As noted above, a conventional permute instruction is processed by reading a vector operand from a register in a register file, shuffling the operand elements, and writing the result back into a register in the register file. The shuffling is performed within the execution pipeline using a set of multiplexers. A vector arithmetic instruction then reads the shuffled vector operand from the register file and performs the vector arithmetic.

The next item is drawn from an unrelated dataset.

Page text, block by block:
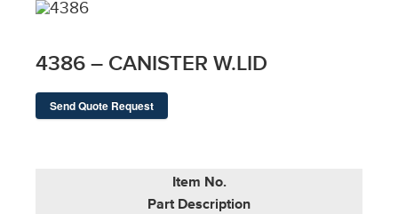
4386 – CANISTER W.LID
Send Quote Request
Item No.
Part Description

The conventional approach, however, has a number of drawbacks. First, since the permute instruction writes back into the register file, it occupies valuable register file space that could be used for other temporary storage. Second, the permute instruction write back of the shuffled vector operand into the register file causes a “read after write” dependency hazard condition for the later vector arithmetic instruction, as the later instruction is required to wait for the permute instruction to fully flow through the pipeline until it can retrieve the shuffled vector operand from the register file, which causes the issue logic to stall newer dependant instructions until the permute result is ready. This stalling causes cycles to go unused in the pipeline where stages are not filled, and particularly for deeply pipelined execution units, performance can be significantly degraded.

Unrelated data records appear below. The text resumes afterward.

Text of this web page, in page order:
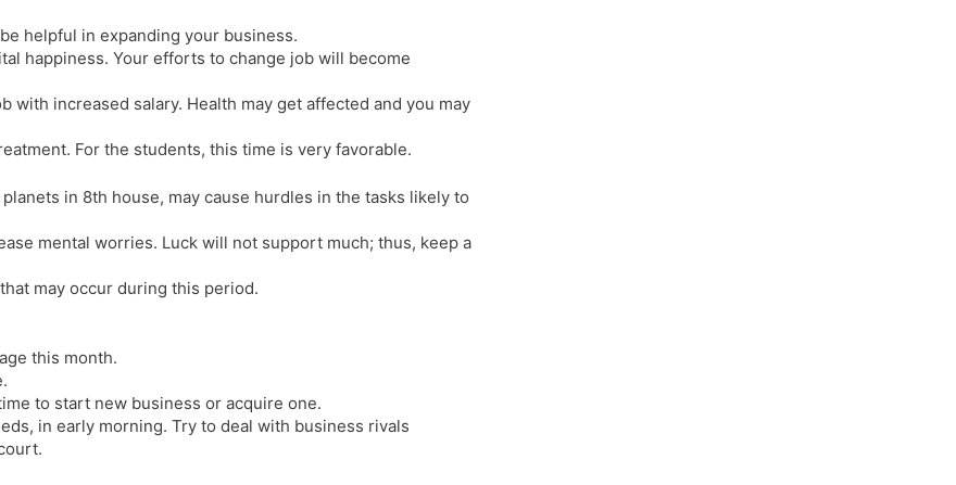
helpful in expanding your business.
happiness. Your efforts to change job will become
with increased salary. Health may get affected and you may
For the students, this time is very favorable.
in 8th house, may cause hurdles in the tasks likely to
mental worries. Luck will not support much; thus, keep a
may occur during this period.
this month.
to start new business or acquire one.
in early morning. Try to deal with business rivals

Another approach for shuffling elements of vector operands relies on swizzle instructions. Conventional swizzle instructions may precede vector arithmetic instructions in an instruction stream to shuffle vector operand elements in an execution pipeline for subsequent processing by vector arithmetic instructions. Swizzle instructions have the benefit of not requiring shuffled operands to be written back to the register file prior to use, which reduces the number of registers being used, and avoids the read after write dependencies in the execution pipeline. However, conventional designs require a swizzle instruction to be issued before each arithmetic instruction that requires a custom word ordering, as each swizzle instruction only specifies the custom word ordering for the immediately subsequent arithmetic instruction in the instruction stream. The use of such instructions, however, has been found to unnecessarily swell the code size of instruction streams that use the same word ordering for multiple arithmetic instructions, and therefore also degrades performance. In the backface culling example discussed above, for example, four swizzle instructions would be required to implement the four permutes required to perform the calculation, irrespective of the fact that only two unique word orders were required.
A need therefore continues to exist in the art for a manner of optimizing the permutation of operand vectors in a vector execution unit.